The other day, he asked me if I was going to be "mean Mommy" or "nice Mommy" that day. It broke my heart. In all fairness, I had been struggling with my patience the day before. Leonard was traveling for work and we were going on 2 weeks by ourselves, I was tired and I was frazzled. That one little question, however, shattered my world. I was crushed. This boy is my everything, and I hated that he was asking which Mommy he was going to have that day. At his age, kids don't lie. They speak their mind, so that was his honest and true feelings. I had failed him that day.
Every person on the face of this planet has issues stemming from their childhood. Not one of us escapes. I realize that I will in some way screw up my kid, and there will be things that when he has his own family, he will turn to his wife and say, "I don't want to do things like my Mom or Dad did". Heaven knows I have more than my fair share. That doesn't mean though that I have to just concede that to be fact, I can fight my hardest to do as little damage as possible.
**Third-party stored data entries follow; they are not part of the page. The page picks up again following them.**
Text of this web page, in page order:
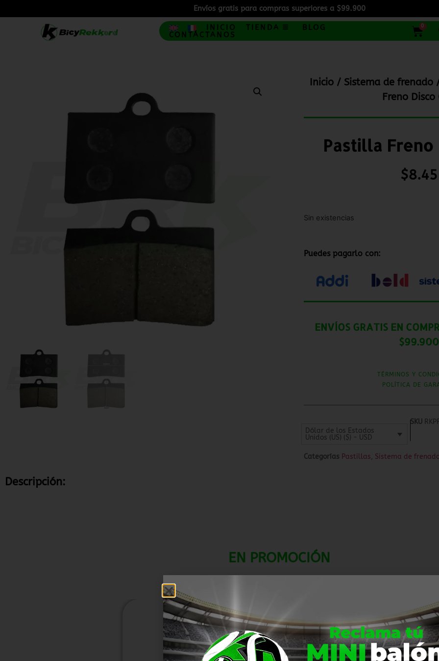
Envíos gratis para compras superiores a $99.900
INICIO TIENDA
BLOG
CONTÁCTANOS
0
Inicio/ Sistema de frenado
Freno Disco
Pastilla Freno
$8.45
Sin existencias
Puedes pagarlo con:
ENVÍOS GRATIS EN
$99.900
TÉRMINOS Y
POLÍTICA DE
Dólar de los Estados
Unidos (US) ($) - USD
SKU
Categorías Pastillas, Sistema de
Descripción:
EN PROMOCIÓN
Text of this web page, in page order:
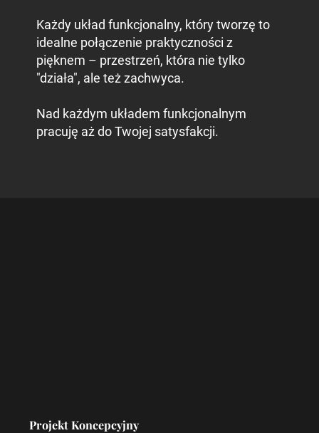
Każdy układ funkcjonalny, który tworzę to
idealne połączenie praktyczności z
pięknem – przestrzeń, która nie tylko
"działa", ale też zachwyca.
Nad każdym układem funkcjonalnym
pracuję aż do Twojej satysfakcji.
Projekt Koncepcyjny
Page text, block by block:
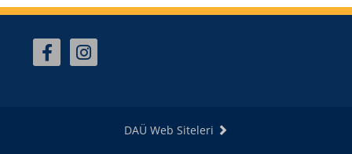
DAÜ Web Siteleri
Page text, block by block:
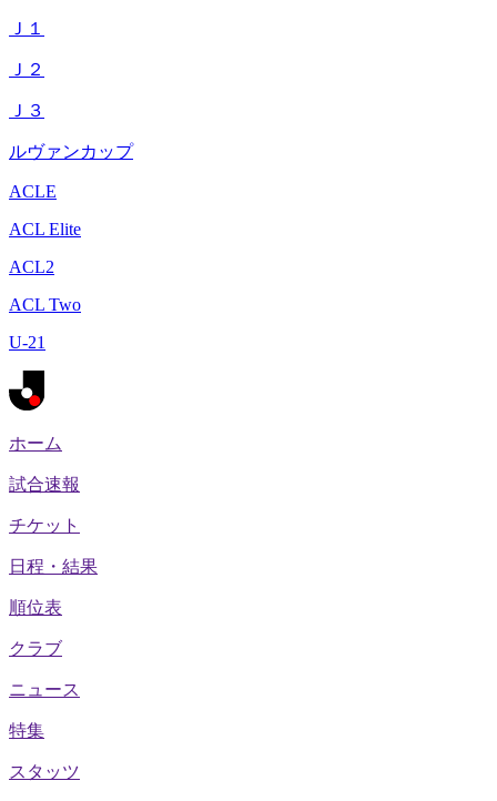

While that question hurt my feelings in a way I have never hurt before, I am glad he asked the question. It changed me. I have tried very hard since then not to yell. To speak softer. To hug more and spank less. We are just talking things out for now. I don't know what he'll remember, but I want him to remember me as someone who is far from perfect but worked very hard at being a better person for HIM. My kids mean everything to me. I have nothing if they are not happy. I realize it may not even be that big a deal to him, it may have been a 3 year old just asking a question but, just what if, that is what he remembers of me? It's best if I just try to be a better Mommy, don't you think?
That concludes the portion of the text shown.